Reputation: 1249
I have a string like this:
chair melon cow pushing danced chair chair pushing cow danced
I want to have sed replace the first occurrence of chair
the first time around:
REPLACED melon cow pushing danced chair chair pushing cow danced
then the second:
chair melon cow pushing danced REPLACED chair pushing cow danced
and then the third:
chair melon cow pushing danced chair REPLACED pushing cow danced
I can create the loop and +1 increase myself, I just need to know if sed (BSD or GNU doesn't matter) allows for something like this by specifying an integer.

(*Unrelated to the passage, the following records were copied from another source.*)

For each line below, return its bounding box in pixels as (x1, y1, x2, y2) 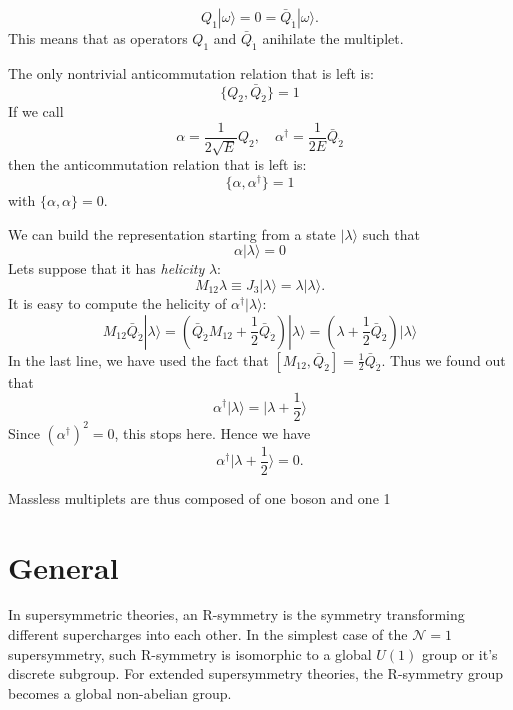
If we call (8, 101, 64, 122)
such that (362, 223, 420, 244)
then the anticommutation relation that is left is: (8, 154, 307, 175)
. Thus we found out (381, 349, 506, 370)
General (8, 546, 119, 587)
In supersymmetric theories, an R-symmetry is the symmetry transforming (8, 604, 465, 625)
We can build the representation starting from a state (8, 223, 336, 244)
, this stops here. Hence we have (114, 422, 311, 443)
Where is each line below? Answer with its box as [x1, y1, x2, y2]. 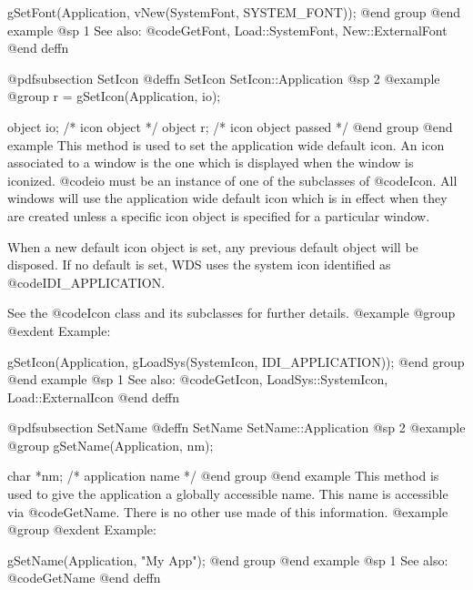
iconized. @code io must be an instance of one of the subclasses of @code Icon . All [7, 170, 458, 189]
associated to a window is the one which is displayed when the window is [7, 153, 414, 172]
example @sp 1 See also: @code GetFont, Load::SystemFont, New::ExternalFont [7, 20, 448, 39]
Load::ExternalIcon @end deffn [7, 387, 180, 406]
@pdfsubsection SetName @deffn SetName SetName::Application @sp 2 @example [7, 418, 466, 437]
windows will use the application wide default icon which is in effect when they [7, 188, 448, 208]
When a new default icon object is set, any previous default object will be [7, 237, 418, 256]
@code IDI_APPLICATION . [7, 272, 166, 291]
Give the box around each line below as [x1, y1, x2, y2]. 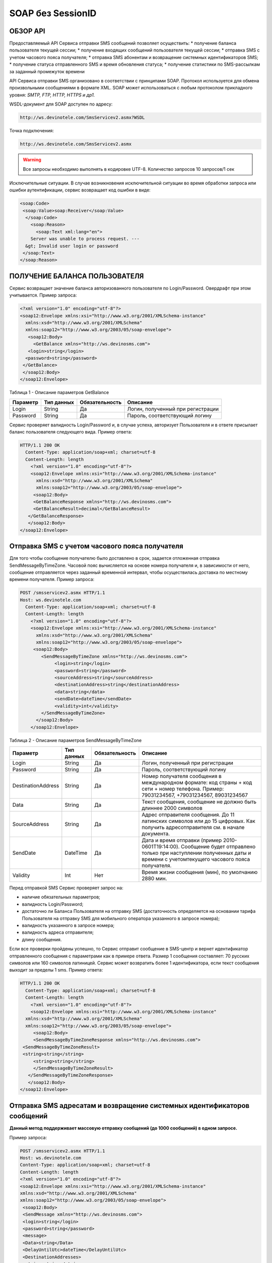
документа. [142, 830, 170, 837]
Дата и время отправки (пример [142, 837, 222, 844]
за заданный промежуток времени [9, 68, 85, 74]
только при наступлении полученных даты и [142, 849, 251, 856]
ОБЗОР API [9, 27, 45, 35]
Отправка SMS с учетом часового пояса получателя [9, 542, 183, 551]
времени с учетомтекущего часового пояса [142, 856, 250, 863]
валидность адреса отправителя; [22, 930, 94, 936]
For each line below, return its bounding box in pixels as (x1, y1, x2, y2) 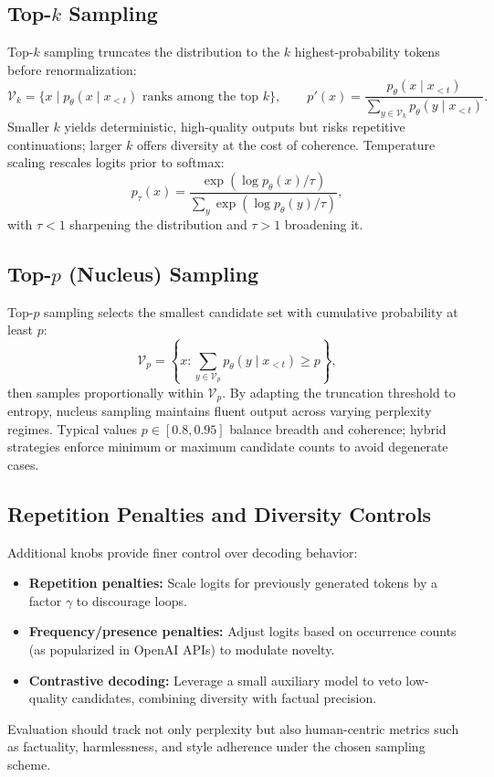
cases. (7, 454, 39, 474)
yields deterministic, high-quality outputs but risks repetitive (64, 117, 405, 136)
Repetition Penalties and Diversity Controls (7, 499, 432, 527)
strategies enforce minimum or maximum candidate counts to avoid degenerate (7, 437, 448, 456)
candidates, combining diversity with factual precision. (71, 688, 377, 708)
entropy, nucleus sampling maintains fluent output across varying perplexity (7, 401, 432, 420)
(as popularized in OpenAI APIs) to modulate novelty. (28, 640, 335, 659)
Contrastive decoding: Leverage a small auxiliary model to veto (28, 670, 402, 689)

Almost like: sed $number',/chair/{s/chair/REPLACED/}'
, even though that would not work the way I want. I just put that there to show that I'm looking to input an integer from variable.
I don't mind using awk
but really, really prefer not to.
Upvotes: 1
Views: 1031
Reputation: 133650
Could you please try following. If I got your question correctly, following will substitute 1st occurrence of chair
only. Tested and written with GNU sed
.
echo "chair melon cow pushing danced chair chair pushing cow danced" |
sed 's/chair/REPLACE/1'
NOTE: One important point to be noted here, lets say you have run this command 1st time and replaced very first occurrence of chair then in next try you want to substitute 2nd occurrence which has become now 1st occurrence of chair since 1st one was already replaced with new text, so be careful while using it. Thought to mention it here.